Series of earthquakes shakes Spain’s Granada province
Around a dozen tremors with magnitudes of 2.9 to 4.3 were felt in the capital and metropolitan area
A series of earthquakes shook Granada province, in southern Spain, on Tuesday night.
The first two were felt at 9.36pm in Santa Fe and in Chauchina, near the city of Granada, with registered magnitudes of 4.3 and 4.1 on the Richter scale, according to provisional estimates by the National Geographic Institute (IGN).
According to the IGN, a total of around 10 quakes with magnitudes above 2.9 were felt clearly between 9.36pm and 10.18pm in the city of Granada and its metropolitan area, which is home to around half a million people.
Many families fled their homes despite the overnight coronavirus curfew and sought shelter outdoors. “There’s no damage, but we’re scared,” said Granada Mayor Luis Salvador in statements to the Cadena SER radio network. “Since December we’ve had more than 170 quakes.
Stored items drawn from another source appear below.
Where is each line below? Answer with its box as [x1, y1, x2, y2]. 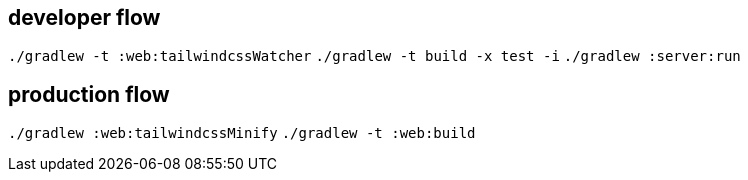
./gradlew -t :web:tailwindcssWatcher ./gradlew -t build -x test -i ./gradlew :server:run [8, 48, 741, 65]
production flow [8, 81, 170, 107]
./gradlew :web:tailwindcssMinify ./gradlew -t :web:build [8, 125, 476, 142]
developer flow [8, 5, 161, 30]
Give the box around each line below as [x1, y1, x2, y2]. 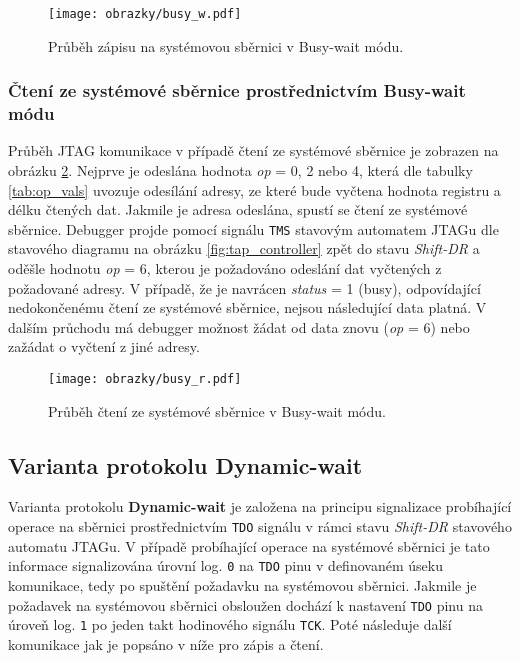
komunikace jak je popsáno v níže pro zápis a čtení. [8, 633, 324, 654]
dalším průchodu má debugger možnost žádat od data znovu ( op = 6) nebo [8, 316, 470, 337]
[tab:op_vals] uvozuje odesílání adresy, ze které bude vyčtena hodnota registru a [8, 179, 501, 200]
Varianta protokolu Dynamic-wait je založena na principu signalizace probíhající [8, 496, 512, 517]
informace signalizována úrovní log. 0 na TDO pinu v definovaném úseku [8, 555, 443, 576]
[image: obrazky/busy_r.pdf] [48, 371, 242, 386]
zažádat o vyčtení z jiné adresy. [8, 336, 200, 357]
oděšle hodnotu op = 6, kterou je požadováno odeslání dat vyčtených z [8, 258, 442, 279]

We’ve been told it’s better to have many magnitude 4 earthquakes than one magnitude 8. We’ve been told that this way, the fault gets weaker and prevents a bigger one.”
Andalusia’s emergency number 112 received more than 300 calls from various parts of Granada, and even some from the provinces of Jaén and Málaga.
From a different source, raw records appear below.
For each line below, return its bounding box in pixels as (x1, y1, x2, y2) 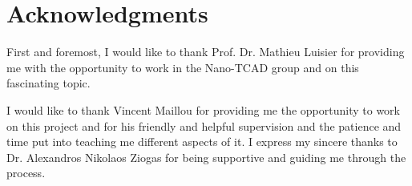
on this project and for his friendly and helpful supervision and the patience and (6, 117, 402, 134)
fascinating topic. (6, 75, 91, 91)
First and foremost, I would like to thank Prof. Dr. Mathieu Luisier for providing (6, 43, 405, 60)
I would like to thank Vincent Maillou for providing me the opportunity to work (6, 101, 400, 118)
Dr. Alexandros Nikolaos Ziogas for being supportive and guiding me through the (6, 148, 406, 165)
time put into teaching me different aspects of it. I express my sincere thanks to (6, 133, 398, 150)
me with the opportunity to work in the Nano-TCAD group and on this (6, 59, 359, 75)
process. (6, 164, 46, 181)
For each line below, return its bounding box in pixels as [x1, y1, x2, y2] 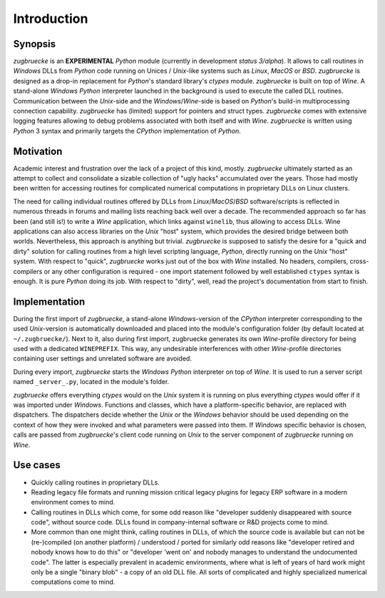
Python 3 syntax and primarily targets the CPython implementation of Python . [13, 126, 242, 135]
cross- [349, 257, 369, 265]
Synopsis [13, 38, 56, 50]
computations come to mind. [31, 578, 115, 587]
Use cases [13, 459, 61, 471]
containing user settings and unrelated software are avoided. [13, 354, 192, 363]
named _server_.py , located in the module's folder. [13, 377, 170, 386]
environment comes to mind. [31, 498, 115, 507]
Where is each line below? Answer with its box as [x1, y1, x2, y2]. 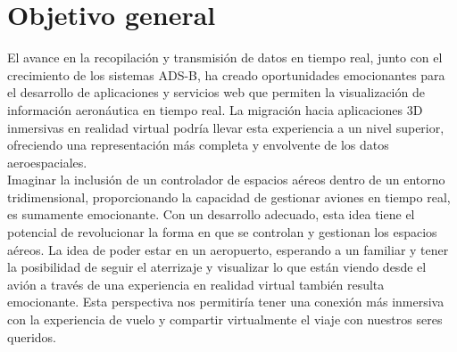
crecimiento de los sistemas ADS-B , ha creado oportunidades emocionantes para [7, 65, 445, 84]
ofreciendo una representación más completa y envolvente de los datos [7, 135, 389, 154]
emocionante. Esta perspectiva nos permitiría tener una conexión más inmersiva [7, 292, 445, 311]
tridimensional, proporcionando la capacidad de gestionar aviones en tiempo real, [7, 187, 451, 206]
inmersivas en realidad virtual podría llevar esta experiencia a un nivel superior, [7, 118, 445, 136]
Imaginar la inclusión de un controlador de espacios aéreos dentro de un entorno [7, 170, 445, 189]
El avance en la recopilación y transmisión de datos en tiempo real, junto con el [7, 48, 443, 67]
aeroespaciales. [7, 152, 87, 171]
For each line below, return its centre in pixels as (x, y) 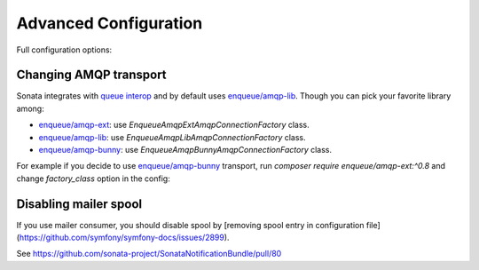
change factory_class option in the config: (93, 179)
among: (30, 108)
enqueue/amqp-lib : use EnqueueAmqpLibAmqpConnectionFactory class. (172, 137)
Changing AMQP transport (92, 75)
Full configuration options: (64, 50)
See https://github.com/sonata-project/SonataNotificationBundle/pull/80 (149, 254)
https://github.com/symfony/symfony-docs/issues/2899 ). (124, 238)
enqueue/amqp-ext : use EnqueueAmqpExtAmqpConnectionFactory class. (174, 125)
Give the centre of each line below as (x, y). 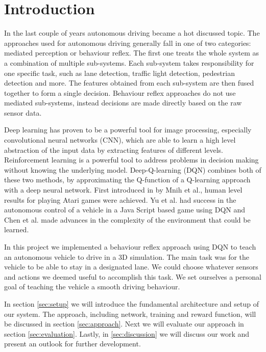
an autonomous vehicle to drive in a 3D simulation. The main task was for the (127, 256)
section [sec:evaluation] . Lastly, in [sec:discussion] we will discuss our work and (127, 333)
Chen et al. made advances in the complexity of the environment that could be (127, 219)
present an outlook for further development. (72, 344)
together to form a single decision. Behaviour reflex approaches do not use (120, 92)
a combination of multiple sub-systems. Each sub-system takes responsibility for (129, 62)
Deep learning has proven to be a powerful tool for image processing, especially (128, 130)
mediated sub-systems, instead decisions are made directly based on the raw (123, 103)
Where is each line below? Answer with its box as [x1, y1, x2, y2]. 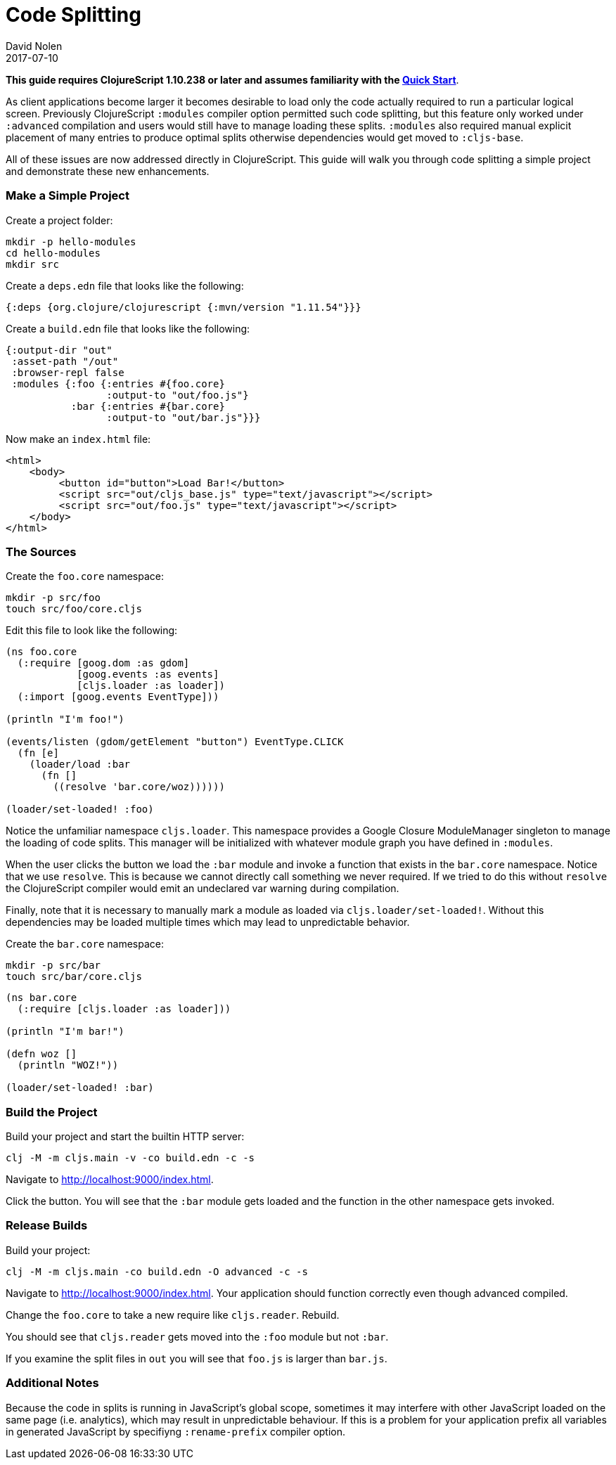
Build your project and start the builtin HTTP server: [6, 1130, 245, 1142]
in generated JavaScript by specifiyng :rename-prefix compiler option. [6, 1425, 346, 1438]
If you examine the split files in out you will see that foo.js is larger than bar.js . [6, 1352, 387, 1364]
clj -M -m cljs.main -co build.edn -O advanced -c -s [6, 1265, 308, 1277]
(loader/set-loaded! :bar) [6, 1082, 154, 1094]
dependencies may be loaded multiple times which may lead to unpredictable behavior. [6, 916, 410, 929]
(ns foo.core [6, 646, 77, 658]
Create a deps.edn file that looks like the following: [6, 279, 244, 292]
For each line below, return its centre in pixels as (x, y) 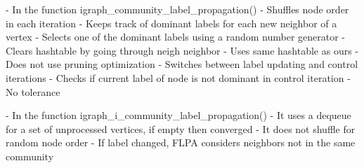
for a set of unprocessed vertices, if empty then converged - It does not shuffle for (181, 128)
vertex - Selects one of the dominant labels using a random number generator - (176, 37)
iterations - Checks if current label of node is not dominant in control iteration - (178, 77)
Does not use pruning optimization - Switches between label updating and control (182, 64)
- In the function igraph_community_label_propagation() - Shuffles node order (177, 9)
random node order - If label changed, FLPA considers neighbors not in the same (181, 142)
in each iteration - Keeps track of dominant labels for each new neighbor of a (171, 23)
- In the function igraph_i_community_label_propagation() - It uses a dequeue (178, 115)
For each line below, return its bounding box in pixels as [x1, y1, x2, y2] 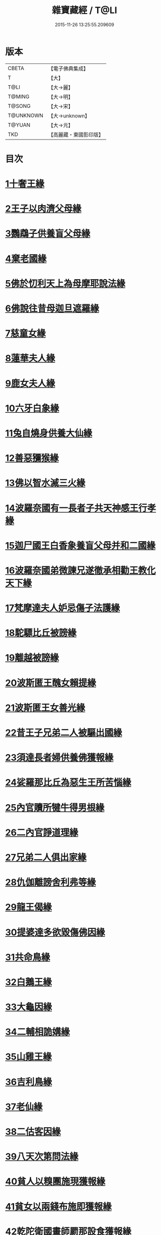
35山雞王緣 [5, 1051, 52, 1063]
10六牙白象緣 [5, 403, 59, 414]
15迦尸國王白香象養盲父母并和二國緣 [5, 540, 156, 551]
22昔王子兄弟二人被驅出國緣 [5, 727, 122, 738]
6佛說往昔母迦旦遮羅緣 [5, 303, 100, 314]
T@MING [8, 93, 30, 100]
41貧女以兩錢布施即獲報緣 [5, 1201, 112, 1212]
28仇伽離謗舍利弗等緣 [5, 877, 96, 888]
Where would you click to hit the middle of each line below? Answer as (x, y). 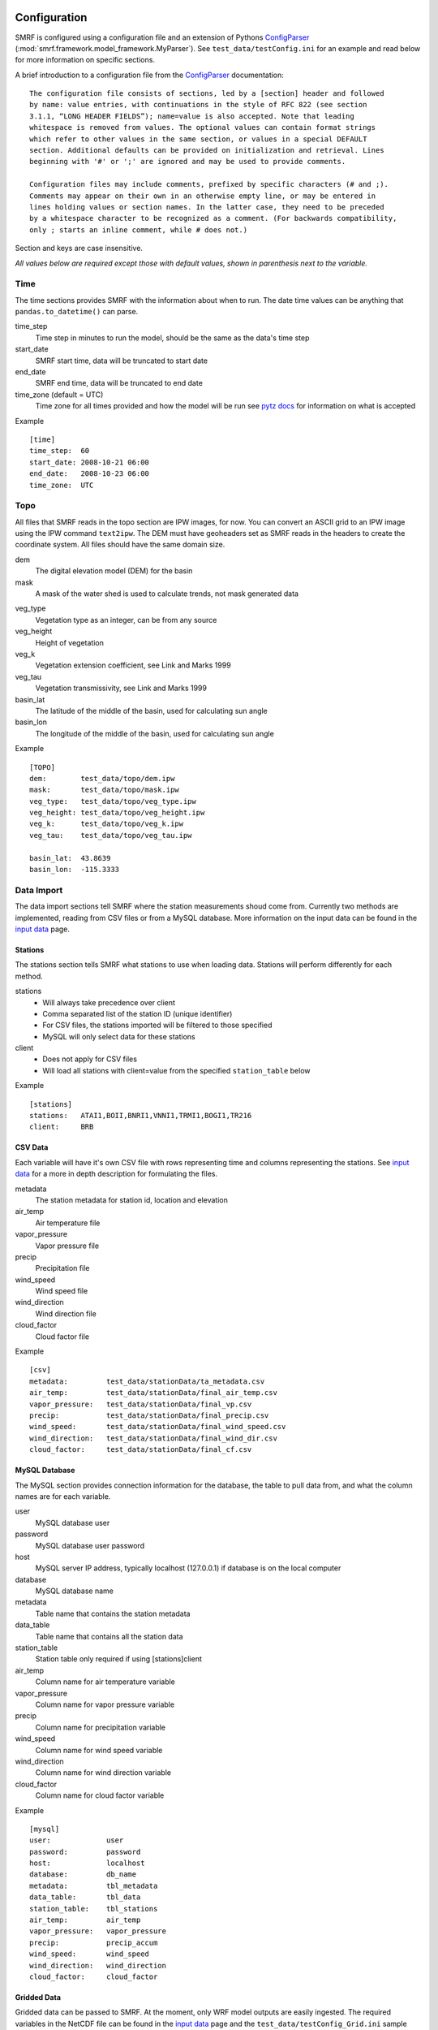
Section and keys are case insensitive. (79, 248)
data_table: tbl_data (85, 1897)
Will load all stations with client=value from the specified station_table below (176, 1070)
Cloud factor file (62, 1337)
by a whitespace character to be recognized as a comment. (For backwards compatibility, (213, 218)
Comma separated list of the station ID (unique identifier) (137, 1013)
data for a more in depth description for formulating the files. (116, 1174)
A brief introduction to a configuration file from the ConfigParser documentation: (149, 75)

There is more fear of earthquakes right now than of CovidMar Salas, Santa Fe resident
The Tuesday tremors come on top of a series of quakes to have recently hit the Granada area. There have been over 100 in the last 10 days, the most powerful of which took place last Saturday, when a magnitude 4.4 quake was felt in Santa Fe, just a few kilometers from the city of Granada, causing some damage to homes and other buildings.
“There is more fear of earthquakes right now than of Covid,” said Mar Salas, 35, a resident of Santa Fe who said she went out on the street on Tuesday when she felt the second quake. “We live on the second floor and nothing fell inside our house, but in our company warehouse, part of the office ceiling has collapsed on top of the computers.”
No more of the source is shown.